All patients with Kawasaki disease should undergo an echocardiogram as a first line investigation and six to eight weeks after making the diagnosis. A stress test and coronary angiography may be employed to identify stenotic lesions. Our patient was too young to perform a stress test, and we proceeded with coronary angiography due to the increasing size of the aneurysm as was evident on serial echocardiograms. The resolution of coronary artery aneurysms depends upon their initial size, with those under 5 mm more likely to resolve than those over 8 mm in diameter. The age of the patient at the onset of disease is another important factor. Aneurysms have a greater chance of resolving in those under one year age. Those with a fusiform morphology, as opposed to saccular, are also more likely to resolve.

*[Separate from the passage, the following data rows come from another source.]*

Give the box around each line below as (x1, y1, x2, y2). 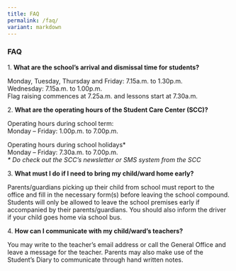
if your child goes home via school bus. (7, 213, 123, 221)
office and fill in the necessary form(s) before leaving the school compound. (7, 190, 230, 199)
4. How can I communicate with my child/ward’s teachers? (7, 226, 184, 235)
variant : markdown (7, 23, 62, 30)
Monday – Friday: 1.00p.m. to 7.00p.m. (7, 127, 119, 135)
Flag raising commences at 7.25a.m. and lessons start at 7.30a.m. (7, 91, 198, 100)
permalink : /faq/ (7, 17, 59, 24)
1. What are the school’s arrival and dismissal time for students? (7, 63, 200, 71)
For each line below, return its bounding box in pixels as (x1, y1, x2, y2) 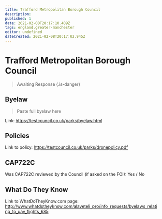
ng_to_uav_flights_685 (5, 209, 49, 215)
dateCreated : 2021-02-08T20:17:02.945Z (5, 34, 86, 39)
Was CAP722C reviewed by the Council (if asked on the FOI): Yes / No (5, 172, 145, 177)
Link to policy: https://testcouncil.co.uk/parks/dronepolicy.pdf (5, 144, 128, 150)
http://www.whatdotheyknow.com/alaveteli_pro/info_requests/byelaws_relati (5, 203, 158, 209)
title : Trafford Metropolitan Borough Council (5, 7, 101, 12)
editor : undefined (5, 30, 42, 34)
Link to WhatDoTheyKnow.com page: (5, 198, 79, 204)
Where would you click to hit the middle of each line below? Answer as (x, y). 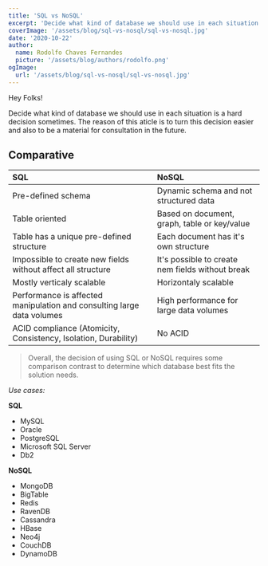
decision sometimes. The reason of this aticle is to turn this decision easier (131, 121)
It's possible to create (197, 260)
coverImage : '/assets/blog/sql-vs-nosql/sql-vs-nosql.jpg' (108, 30)
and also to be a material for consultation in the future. (98, 130)
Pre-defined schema (51, 196)
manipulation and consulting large (76, 305)
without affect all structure (62, 269)
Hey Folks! (26, 97)
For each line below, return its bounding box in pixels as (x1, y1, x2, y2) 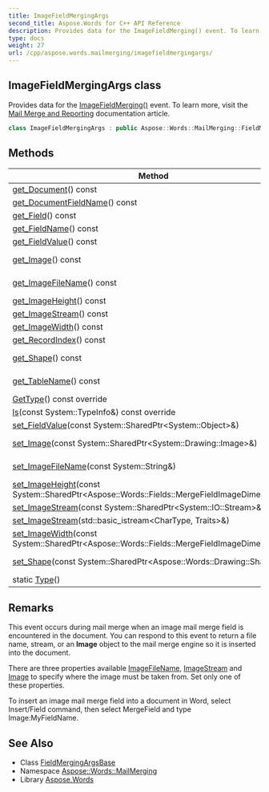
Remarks (8, 601, 54, 615)
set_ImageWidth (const (12, 527, 98, 538)
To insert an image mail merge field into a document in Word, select (8, 696, 231, 706)
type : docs (8, 34, 45, 43)
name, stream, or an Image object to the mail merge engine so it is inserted (8, 640, 256, 649)
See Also (8, 736, 54, 750)
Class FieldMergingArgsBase (19, 757, 116, 767)
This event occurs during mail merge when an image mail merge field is (8, 623, 244, 632)
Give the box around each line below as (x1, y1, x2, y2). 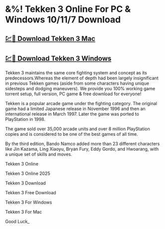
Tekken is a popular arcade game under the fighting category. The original (5, 101, 158, 107)
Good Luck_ (5, 219, 30, 225)
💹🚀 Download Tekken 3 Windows (5, 54, 112, 62)
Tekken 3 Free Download (5, 190, 56, 196)
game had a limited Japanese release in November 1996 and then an (5, 106, 146, 112)
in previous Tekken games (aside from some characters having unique (5, 80, 149, 86)
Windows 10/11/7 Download (5, 14, 121, 25)
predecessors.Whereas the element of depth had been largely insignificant (5, 75, 159, 81)
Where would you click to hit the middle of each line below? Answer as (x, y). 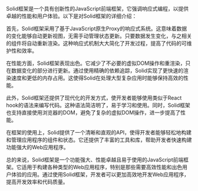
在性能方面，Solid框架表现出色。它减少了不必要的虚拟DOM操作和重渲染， (96, 63)
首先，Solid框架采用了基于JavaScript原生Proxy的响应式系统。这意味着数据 (97, 29)
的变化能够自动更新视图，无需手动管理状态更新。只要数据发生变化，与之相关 (99, 36)
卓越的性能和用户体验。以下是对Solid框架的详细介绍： (72, 16)
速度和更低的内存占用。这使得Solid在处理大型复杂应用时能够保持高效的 (97, 78)
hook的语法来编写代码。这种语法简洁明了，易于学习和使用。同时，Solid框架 (98, 105)
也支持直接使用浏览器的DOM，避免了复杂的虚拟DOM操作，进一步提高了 (93, 113)
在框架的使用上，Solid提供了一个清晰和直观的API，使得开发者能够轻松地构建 (99, 132)
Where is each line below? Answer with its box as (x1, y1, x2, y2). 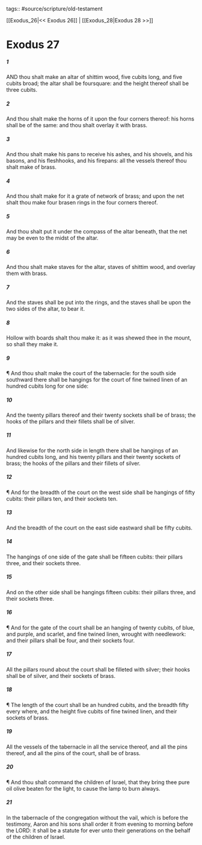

Warfarinisation is recommended for those with giant aneurysms. Percutaneous coronary intervention with placement of a covered stent is often not feasible due to the small caliber of these vessels and the potential for the arteries to grow. Attempts at excision or plication of an aneurysm are rarely successful and carry a high risk of mortality. The arterial graft patency rate in adult life is still unknown. Management of such patients remains extremely challenging due to the rarity of giant aneurysms and the very limited data on the surgical and endovascular interventions available.

Conclusion

Our case report highlights the paradigm of early treatment and a low index of suspicion for atypical Kawasaki Disease to prevent its potentially fatal cardiovascular sequelae.